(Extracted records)
^^^^

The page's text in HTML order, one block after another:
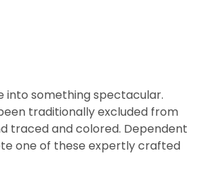
into something spectacular.
traditionally excluded from
traced and colored. Dependent
one of these expertly crafted
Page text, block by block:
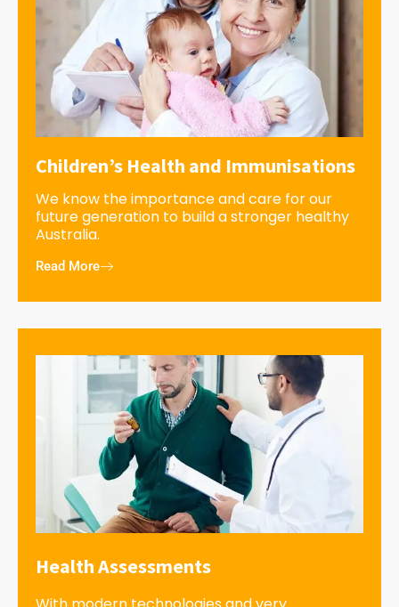
Children’s Health and Immunisations
We know the importance and care for our
future generation to build a stronger healthy
Australia.
Read More
Health Assessments
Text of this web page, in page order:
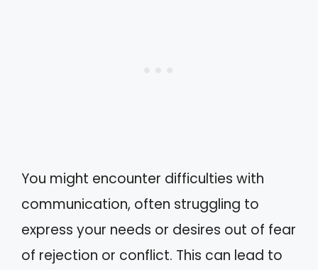
You might encounter difficulties with
communication, often struggling to
express your needs or desires out of fear
of rejection or conflict. This can lead to
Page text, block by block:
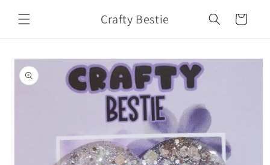
content
Crafty Bestie Cart
Skip to
product
information
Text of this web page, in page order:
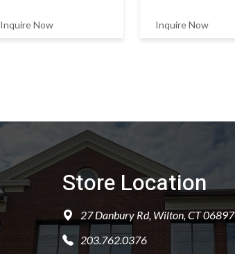
Inquire Now Inquire Now
Store Location
27 Danbury Rd, Wilton, CT 06897
203.762.0376
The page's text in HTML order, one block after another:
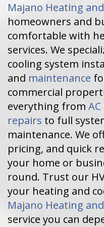
Majano Heating
homeowners and
comfortable with
services. We
cooling system
and maintenance
commercial
everything from AC
repairs to full
maintenance. We
pricing, and quick
your home or
round. Trust our
your heating and
Majano Heating
service you can
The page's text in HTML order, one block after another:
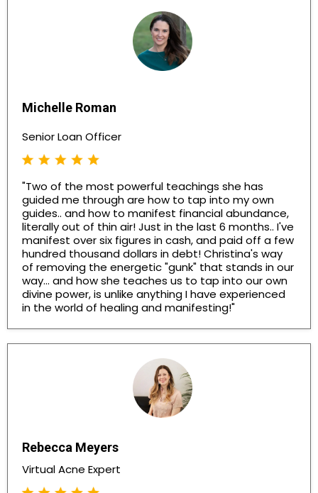
Michelle Roman
Senior Loan Officer
"Two of the most powerful teachings she has
guided me through are how to tap into my own
guides.. and how to manifest financial abundance,
literally out of thin air! Just in the last 6 months.. I've
manifest over six figures in cash, and paid off a few
hundred thousand dollars in debt! Christina's way
of removing the energetic "gunk" that stands in our
way... and how she teaches us to tap into our own
divine power, is unlike anything I have experienced
in the world of healing and manifesting!"
Rebecca Meyers
Virtual Acne Expert
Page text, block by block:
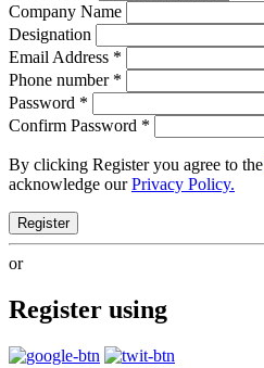
Company Name
Designation
Email Address *
Phone number *
Password *
Confirm Password *
By clicking Register you agree to the
acknowledge ourPrivacy Policy.
Register
or
Register using
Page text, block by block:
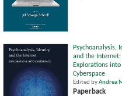
Psychoanalysis,
and the Internet:
Explorations into
Cyberspace
Edited byAndrea
Paperback
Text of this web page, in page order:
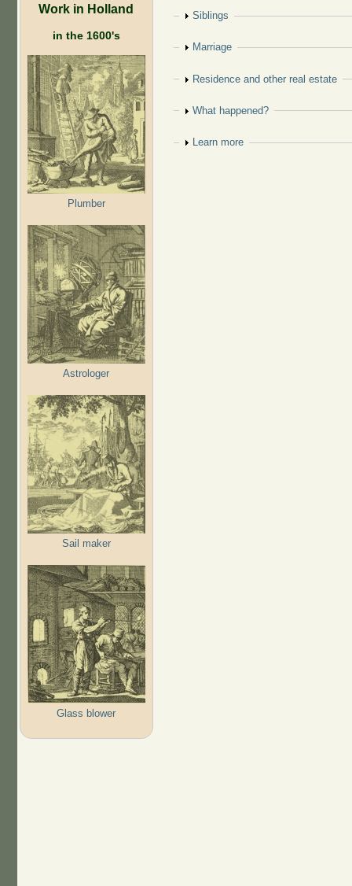
Work in Holland
in the 1600's
Plumber
Astrologer
Sail maker
Glass blower
Show
Siblings
Show
Marriage
Show
Residence and other real estate
Show
What happened?
Show
Learn more
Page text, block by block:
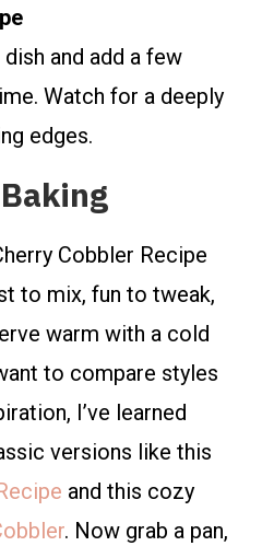
and add a few
Watch for a deeply
edges.
Cobbler Recipe
to mix, fun to tweak,
warm with a cold
to compare styles
I’ve learned
versions like this
and this cozy
. Now grab a pan,
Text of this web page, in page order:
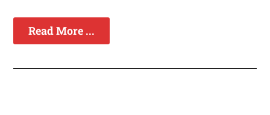
Read More ...
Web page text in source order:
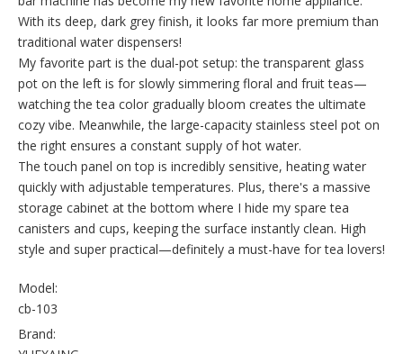
With its deep, dark grey finish, it looks far more premium than
traditional water dispensers!
My favorite part is the dual-pot setup: the transparent glass
pot on the left is for slowly simmering floral and fruit teas—
watching the tea color gradually bloom creates the ultimate
cozy vibe. Meanwhile, the large-capacity stainless steel pot on
the right ensures a constant supply of hot water.
The touch panel on top is incredibly sensitive, heating water
quickly with adjustable temperatures. Plus, there's a massive
storage cabinet at the bottom where I hide my spare tea
canisters and cups, keeping the surface instantly clean. High
style and super practical—definitely a must-have for tea lovers!
Model:
cb-103
Brand:
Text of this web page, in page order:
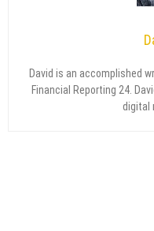
David is an accomplished
Financial Reporting 24.
digital
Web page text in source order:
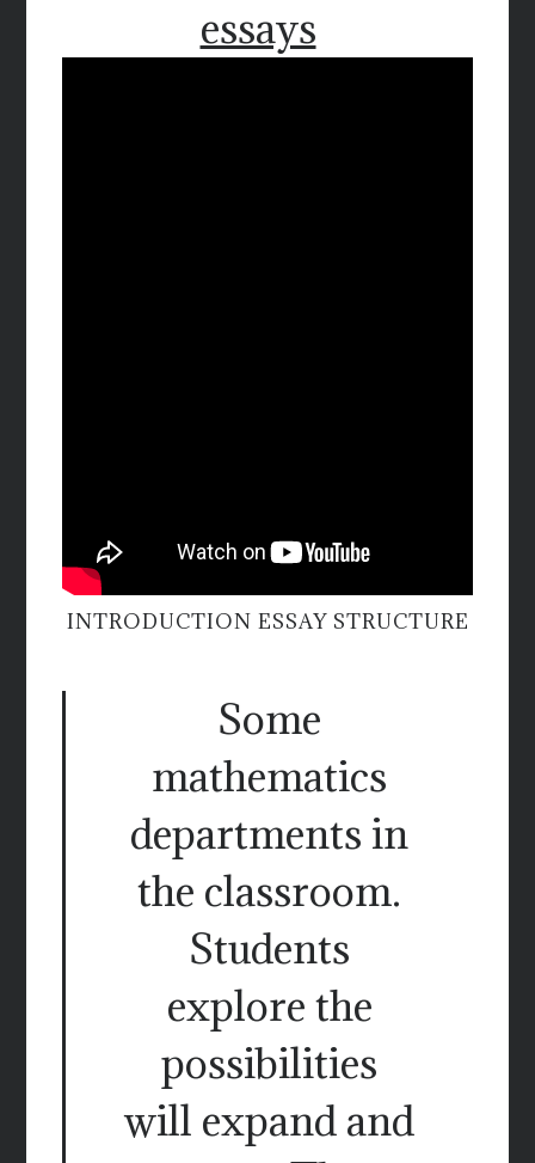
essays
INTRODUCTION ESSAY STRUCTURE
Some
mathematics
departments in
the classroom.
Students
explore the
possibilities
will expand and
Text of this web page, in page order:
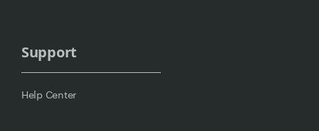
Support
Help Center
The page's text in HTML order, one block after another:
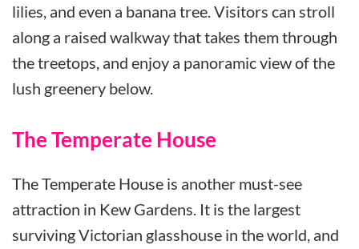
lilies, and even a banana tree. Visitors can stroll
along a raised walkway that takes them through
the treetops, and enjoy a panoramic view of the
lush greenery below.
The Temperate House
The Temperate House is another must-see
attraction in Kew Gardens. It is the largest
surviving Victorian glasshouse in the world, and
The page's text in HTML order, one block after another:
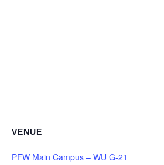
VENUE
PFW Main Campus – WU G-21
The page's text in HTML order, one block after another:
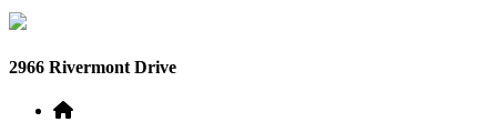
2966 Rivermont Drive
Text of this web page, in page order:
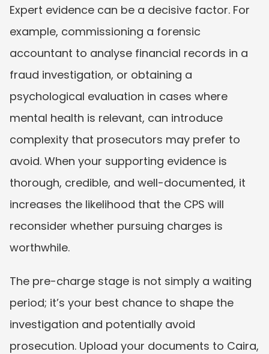
Expert evidence can be a decisive factor. For
example, commissioning a forensic
accountant to analyse financial records in a
fraud investigation, or obtaining a
psychological evaluation in cases where
mental health is relevant, can introduce
complexity that prosecutors may prefer to
avoid. When your supporting evidence is
thorough, credible, and well-documented, it
increases the likelihood that the CPS will
reconsider whether pursuing charges is
worthwhile.
The pre-charge stage is not simply a waiting
period; it’s your best chance to shape the
investigation and potentially avoid
prosecution. Upload your documents to Caira,
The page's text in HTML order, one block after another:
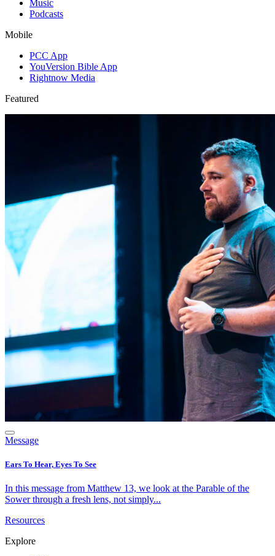
Music
Podcasts
Mobile
PCC App
YouVersion Bible App
Rightnow Media
Featured
Message
Ears To Hear, Eyes To See
In this message from Matthew 13, we look at the Parable of the
Sower through a fresh lens, not simply...
Resources
Explore
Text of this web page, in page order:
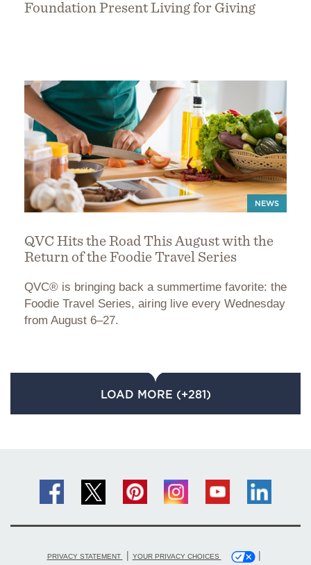
Foundation Present Living for Giving
NEWS
QVC Hits the Road This August with the
Return of the Foodie Travel Series
QVC® is bringing back a summertime favorite: the
Foodie Travel Series, airing live every Wednesday
from August 6–27.
LOAD MORE (+281)
PRIVACY STATEMENT | YOUR PRIVACY CHOICES |
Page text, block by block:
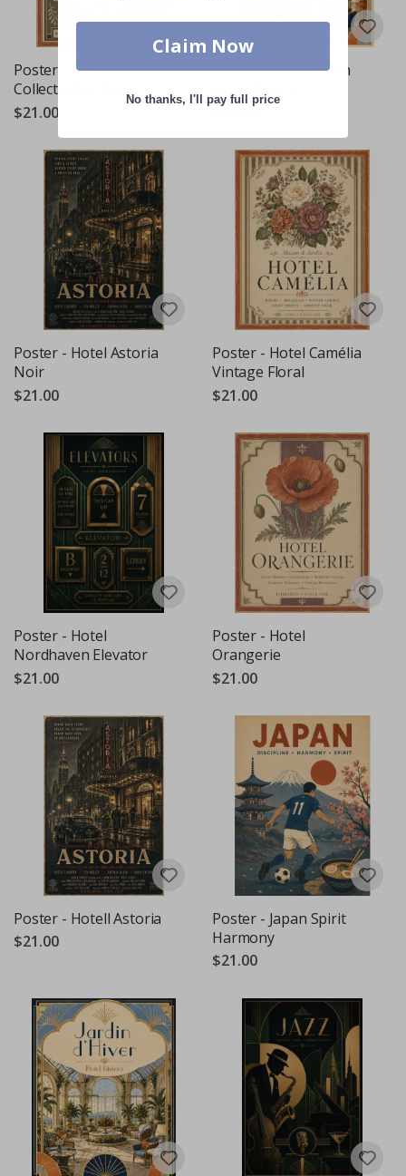
Poster - Galerie Sienne -
Collected Forms
$21.00
Poster - Grand Salon
$21.00
Poster - Hotel Astoria
Noir
$21.00
Poster - Hotel Camélia
Vintage Floral
$21.00
Poster - Hotel
Nordhaven Elevator
$21.00
Poster - Hotel
Orangerie
$21.00
Poster - Hotell Astoria
$21.00
Poster - Japan Spirit
Harmony
$21.00
Claim Now
No thanks, I'll pay full price
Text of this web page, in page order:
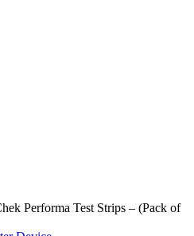
Performa Test Strips – (Pack of
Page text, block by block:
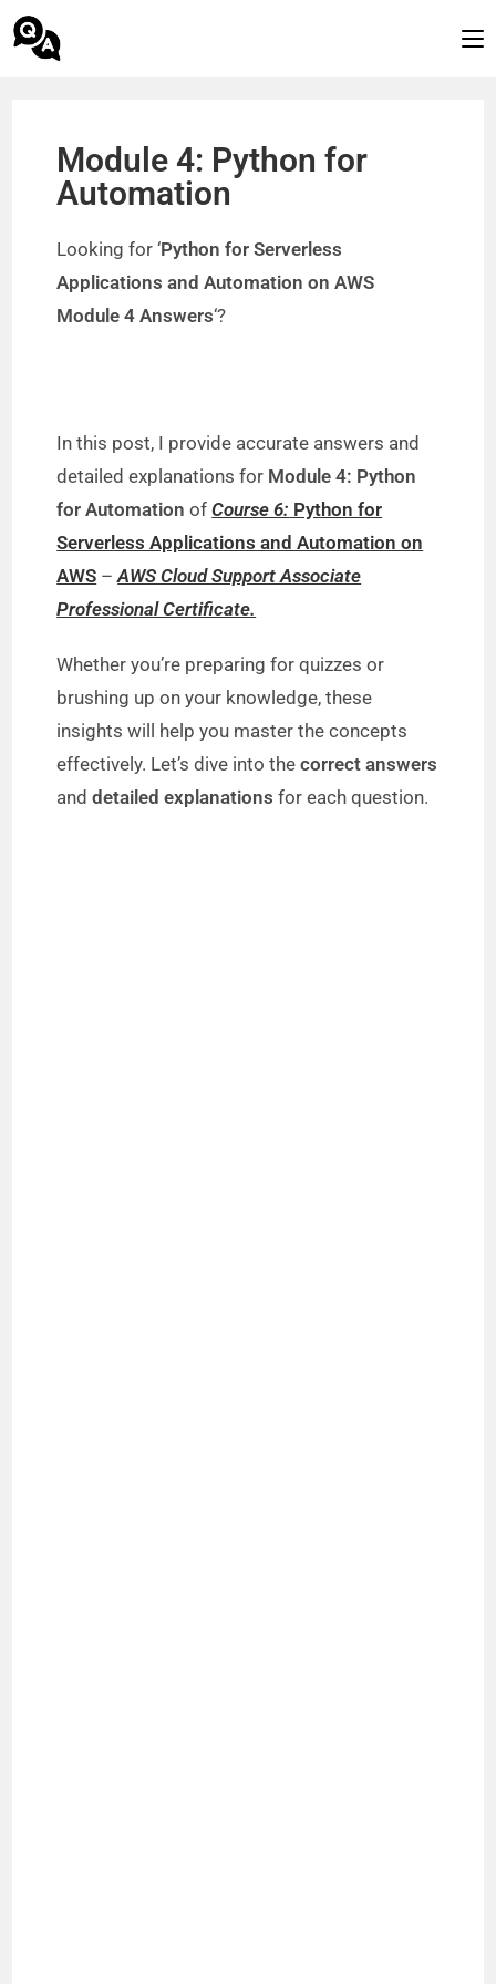
Module 4: Python for
Automation
Looking for ‘Python for Serverless
Applications and Automation on AWS
Module 4 Answers‘?
In this post, I provide accurate answers and
detailed explanations for Module 4: Python
for Automation ofCourse 6: Python for
Serverless Applications and Automation on
AWS –AWS Cloud Support Associate
Professional Certificate.
Whether you’re preparing for quizzes or
brushing up on your knowledge, these
insights will help you master the concepts
effectively. Let’s dive into thecorrect answers
anddetailed explanations for each question.
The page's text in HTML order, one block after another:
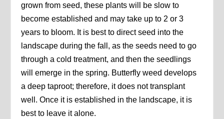
grown from seed, these plants will be slow to
become established and may take up to 2 or 3
years to bloom. It is best to direct seed into the
landscape during the fall, as the seeds need to go
through a cold treatment, and then the seedlings
will emerge in the spring. Butterfly weed develops
a deep taproot; therefore, it does not transplant
well. Once it is established in the landscape, it is
best to leave it alone.
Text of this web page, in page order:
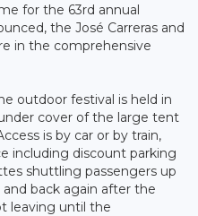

^^^^

▶ **To do**: Print, word for word, every entry shown above; the pictures stay out.

▶ **Exercise solution**:
The page's text in HTML order, one block after another:
into something spectacular.
traditionally excluded from
traced and colored. Dependent
one of these expertly crafted
Page text, block by block:
Children’s Health and Immunisations
We know the importance and care for our
future generation to build a stronger healthy
Australia.
Read More
Health Assessments
Text of this web page, in page order:
You might encounter difficulties with
communication, often struggling to
express your needs or desires out of fear
of rejection or conflict. This can lead to
Page text, block by block:
content
Crafty Bestie Cart
Skip to
product
information
Text of this web page, in page order:
Inquire Now Inquire Now
Store Location
27 Danbury Rd, Wilton, CT 06897
203.762.0376
The page's text in HTML order, one block after another:
Majano Heating
homeowners and
comfortable with
services. We
cooling system
and maintenance
commercial
everything from AC
repairs to full
maintenance. We
pricing, and quick
your home or
round. Trust our
your heating and
Majano Heating
service you can
The page's text in HTML order, one block after another:
Michelle Roman
Senior Loan Officer
"Two of the most powerful teachings she has
guided me through are how to tap into my own
guides.. and how to manifest financial abundance,
literally out of thin air! Just in the last 6 months.. I've
manifest over six figures in cash, and paid off a few
hundred thousand dollars in debt! Christina's way
of removing the energetic "gunk" that stands in our
way... and how she teaches us to tap into our own
divine power, is unlike anything I have experienced
in the world of healing and manifesting!"
Rebecca Meyers
Virtual Acne Expert
Page text, block by block:
Company Name
Designation
Email Address *
Phone number *
Password *
Confirm Password *
By clicking Register you agree to the
acknowledge ourPrivacy Policy.
Register
or
Register using
Page text, block by block:
Psychoanalysis,
and the Internet:
Explorations into
Cyberspace
Edited byAndrea
Paperback
Text of this web page, in page order:
Work in Holland
in the 1600's
Plumber
Astrologer
Sail maker
Glass blower
Show
Siblings
Show
Marriage
Show
Residence and other real estate
Show
What happened?
Show
Learn more
Page text, block by block:
and add a few
Watch for a deeply
edges.
Cobbler Recipe
to mix, fun to tweak,
warm with a cold
to compare styles
I’ve learned
versions like this
and this cozy
. Now grab a pan,
Text of this web page, in page order:
Read More ...
Web page text in source order:
With its deep, dark grey finish, it looks far more premium than
traditional water dispensers!
My favorite part is the dual-pot setup: the transparent glass
pot on the left is for slowly simmering floral and fruit teas—
watching the tea color gradually bloom creates the ultimate
cozy vibe. Meanwhile, the large-capacity stainless steel pot on
the right ensures a constant supply of hot water.
The touch panel on top is incredibly sensitive, heating water
quickly with adjustable temperatures. Plus, there's a massive
storage cabinet at the bottom where I hide my spare tea
canisters and cups, keeping the surface instantly clean. High
style and super practical—definitely a must-have for tea lovers!
Model:
cb-103
Brand:
Text of this web page, in page order:
David is an accomplished
Financial Reporting 24.
digital
Web page text in source order:
essays
INTRODUCTION ESSAY STRUCTURE
Some
mathematics
departments in
the classroom.
Students
explore the
possibilities
will expand and
Text of this web page, in page order:
Support
Help Center
The page's text in HTML order, one block after another:
lilies, and even a banana tree. Visitors can stroll
along a raised walkway that takes them through
the treetops, and enjoy a panoramic view of the
lush greenery below.
The Temperate House
The Temperate House is another must-see
attraction in Kew Gardens. It is the largest
surviving Victorian glasshouse in the world, and
The page's text in HTML order, one block after another:
VENUE
PFW Main Campus – WU G-21
The page's text in HTML order, one block after another:
2966 Rivermont Drive
Text of this web page, in page order:
Expert evidence can be a decisive factor. For
example, commissioning a forensic
accountant to analyse financial records in a
fraud investigation, or obtaining a
psychological evaluation in cases where
mental health is relevant, can introduce
complexity that prosecutors may prefer to
avoid. When your supporting evidence is
thorough, credible, and well-documented, it
increases the likelihood that the CPS will
reconsider whether pursuing charges is
worthwhile.
The pre-charge stage is not simply a waiting
period; it’s your best chance to shape the
investigation and potentially avoid
prosecution. Upload your documents to Caira,
The page's text in HTML order, one block after another:
Music
Podcasts
Mobile
PCC App
YouVersion Bible App
Rightnow Media
Featured
Message
Ears To Hear, Eyes To See
In this message from Matthew 13, we look at the Parable of the
Sower through a fresh lens, not simply...
Resources
Explore
Text of this web page, in page order:
Foundation Present Living for Giving
NEWS
QVC Hits the Road This August with the
Return of the Foodie Travel Series
QVC® is bringing back a summertime favorite: the
Foodie Travel Series, airing live every Wednesday
from August 6–27.
LOAD MORE (+281)
PRIVACY STATEMENT | YOUR PRIVACY CHOICES |
Page text, block by block:
Poster - Galerie Sienne -
Collected Forms
$21.00
Poster - Grand Salon
$21.00
Poster - Hotel Astoria
Noir
$21.00
Poster - Hotel Camélia
Vintage Floral
$21.00
Poster - Hotel
Nordhaven Elevator
$21.00
Poster - Hotel
Orangerie
$21.00
Poster - Hotell Astoria
$21.00
Poster - Japan Spirit
Harmony
$21.00
Claim Now
No thanks, I'll pay full price
Text of this web page, in page order:
Performa Test Strips – (Pack of
Page text, block by block:
Module 4: Python for
Automation
Looking for ‘Python for Serverless
Applications and Automation on AWS
Module 4 Answers‘?
In this post, I provide accurate answers and
detailed explanations for Module 4: Python
for Automation ofCourse 6: Python for
Serverless Applications and Automation on
AWS –AWS Cloud Support Associate
Professional Certificate.
Whether you’re preparing for quizzes or
brushing up on your knowledge, these
insights will help you master the concepts
effectively. Let’s dive into thecorrect answers
anddetailed explanations for each question.
The page's text in HTML order, one block after another:
grown from seed, these plants will be slow to
become established and may take up to 2 or 3
years to bloom. It is best to direct seed into the
landscape during the fall, as the seeds need to go
through a cold treatment, and then the seedlings
will emerge in the spring. Butterfly weed develops
a deep taproot; therefore, it does not transplant
well. Once it is established in the landscape, it is
best to leave it alone.
Text of this web page, in page order:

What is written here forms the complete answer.